The Supreme Court ruling “narrowed the playing field,” said Tom Kline, the Kline & Specter attorney who represented McKivison. But “it’s not the end. It’s not lights out. It’s not game over,” he said.
Juries will have to answer fewer questions moving forward, Kline said.
Whether the ruling affects trial outcomes remains to be seen. So far Monsanto has lost four of the seven Roundup trials held in Philadelphia.
The ruling could also affect other product liability lawsuits against pesticide manufacturers, such as those against manufacturers of weedkillers that contain paraquat, a toxic chemical that has been linked to Parkinson’s disease.
“I think it’s part of a larger part of an industrywide strategy to piece-by-piece dismantle the tort liability for defective products,” Kline said.
What is Monsanto saying about the ruling?
The company said that the ruling would result in a dismissal of failure-to-warn claims, which according to Monsanto make up the “vast majority” of the litigation.

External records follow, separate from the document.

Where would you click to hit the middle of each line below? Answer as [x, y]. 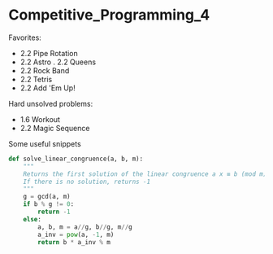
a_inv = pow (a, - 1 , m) [76, 234]
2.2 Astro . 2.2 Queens [58, 62]
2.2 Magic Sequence [55, 128]
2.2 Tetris [36, 79]
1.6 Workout [40, 119]
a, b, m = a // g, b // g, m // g [85, 227]
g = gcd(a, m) [47, 197]
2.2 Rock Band [45, 70]
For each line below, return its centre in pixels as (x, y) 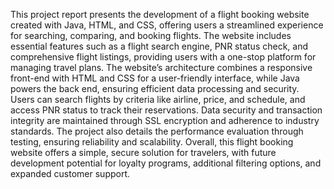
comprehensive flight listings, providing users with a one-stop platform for (163, 57)
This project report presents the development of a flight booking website (160, 14)
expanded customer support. (70, 173)
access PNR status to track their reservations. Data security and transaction (166, 110)
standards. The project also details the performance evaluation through (157, 131)
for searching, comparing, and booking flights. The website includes (151, 35)
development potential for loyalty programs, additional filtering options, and (166, 163)
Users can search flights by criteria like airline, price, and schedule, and (158, 99)
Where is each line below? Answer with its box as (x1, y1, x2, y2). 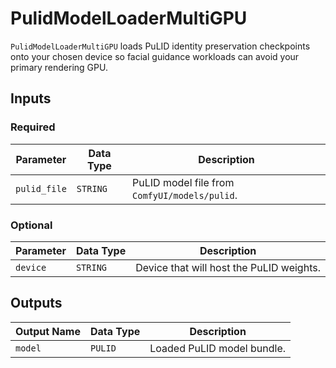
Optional (10, 218, 53, 232)
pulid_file (15, 183, 67, 194)
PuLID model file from (132, 175, 235, 189)
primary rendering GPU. (10, 61, 108, 73)
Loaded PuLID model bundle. (149, 341, 287, 355)
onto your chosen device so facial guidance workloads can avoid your (10, 50, 300, 62)
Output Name (15, 324, 81, 338)
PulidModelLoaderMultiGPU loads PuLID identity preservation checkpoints (10, 40, 311, 52)
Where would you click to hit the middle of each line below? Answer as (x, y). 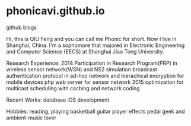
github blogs (21, 27)
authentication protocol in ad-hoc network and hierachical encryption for (95, 75)
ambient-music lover (31, 118)
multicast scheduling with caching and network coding (73, 88)
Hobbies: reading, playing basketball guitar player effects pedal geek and (95, 111)
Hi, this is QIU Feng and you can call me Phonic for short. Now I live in (91, 39)
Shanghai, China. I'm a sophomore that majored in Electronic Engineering (95, 45)
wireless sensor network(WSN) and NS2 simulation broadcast (82, 69)
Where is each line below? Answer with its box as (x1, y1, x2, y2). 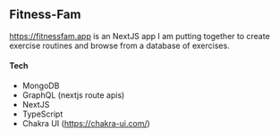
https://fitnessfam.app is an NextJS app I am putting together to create (9, 30, 270, 41)
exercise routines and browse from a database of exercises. (9, 40, 230, 51)
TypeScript (21, 109, 63, 119)
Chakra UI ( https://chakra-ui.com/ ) (21, 118, 150, 129)
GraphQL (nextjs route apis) (21, 90, 125, 101)
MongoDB (21, 80, 60, 92)
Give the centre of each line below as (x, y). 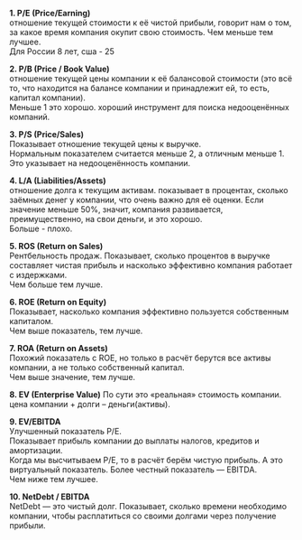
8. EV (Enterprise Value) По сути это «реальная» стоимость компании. (146, 395)
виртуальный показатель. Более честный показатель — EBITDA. (133, 470)
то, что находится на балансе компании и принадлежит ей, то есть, (140, 88)
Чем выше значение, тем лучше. (73, 377)
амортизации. (36, 450)
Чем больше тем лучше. (56, 284)
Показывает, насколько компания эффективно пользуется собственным (149, 312)
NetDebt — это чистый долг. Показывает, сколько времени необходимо (148, 506)
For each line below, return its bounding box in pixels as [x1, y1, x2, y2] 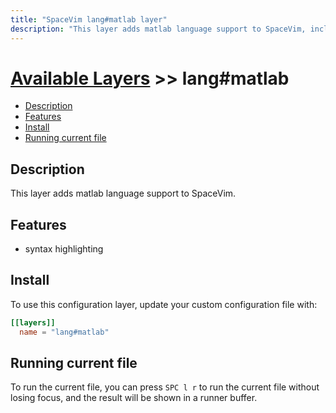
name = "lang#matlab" [19, 327, 110, 337]
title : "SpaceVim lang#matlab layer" [10, 14, 168, 25]
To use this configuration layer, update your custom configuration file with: [10, 298, 318, 310]
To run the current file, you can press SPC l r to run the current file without [10, 381, 320, 393]
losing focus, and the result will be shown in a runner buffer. [10, 392, 258, 404]
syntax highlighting [24, 243, 104, 255]
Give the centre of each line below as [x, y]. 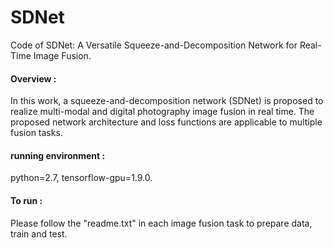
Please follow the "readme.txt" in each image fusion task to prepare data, [161, 223]
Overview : [33, 78]
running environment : [58, 155]
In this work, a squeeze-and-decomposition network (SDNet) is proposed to [167, 101]
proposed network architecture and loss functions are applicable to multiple [166, 122]
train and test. [39, 233]
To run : [26, 200]
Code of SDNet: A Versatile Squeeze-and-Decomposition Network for [154, 45]
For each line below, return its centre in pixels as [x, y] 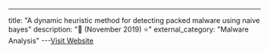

Bill Anderson, the CEO of Monsanto’s parent company, Bayer, said in a statement that the decision provides “regulatory clarity” and brings “overdue justice on an issue that should have been clarified much earlier.”
“This litigation has enormous costs for the company and has impacted public trust,” Anderson said.
The executive affirmed the company’s commitment to a proposed nationwide class-action settlement of up to $7.25 billion as part of the company’s “multi-pronged containment strategy” on Roundup lawsuits.
How does ‘Monsanto v. Durnell’ relate to the MAHA movement?
The case has put President Donald Trump’s administration in an uncomfortable position with the Make America Healthy Again movement.
Trump courted the movement during his campaign by recruiting Robert F. Kennedy Jr., whom he later appointed as his Department of Health and Human Services secretary. Before his turn to politics, Kennedy was an environmental lawyer who, in 2018, helped secure a $289 million verdict in the first Roundup cancer trial.
And while the Trump administration has adopted some of the MAHA movement’s rhetoric on ultraprocessed foods, it took a different approach to pesticides.
Trump’s solicitor general, John Sauer, filed briefs to the Supreme Court in support of Monsanto’s position on behalf of the White House, which drew the ire of MAHA supporters.
After the ruling, MAHA influencers expressed anger at the administration.
Kelly Ryerson, who is known online as Glyphosate Girl, posted Thursday on X that “never in history has an administration so blatantly and willingly sold out our fertility, vitality, and health to corporate interests.”
Vani Hari, another MAHA influencer who posts to millions of followers as the Food Babe, said on Instagram she was “devastated” by the ruling.
“We will remember who fought with us and who didn’t.”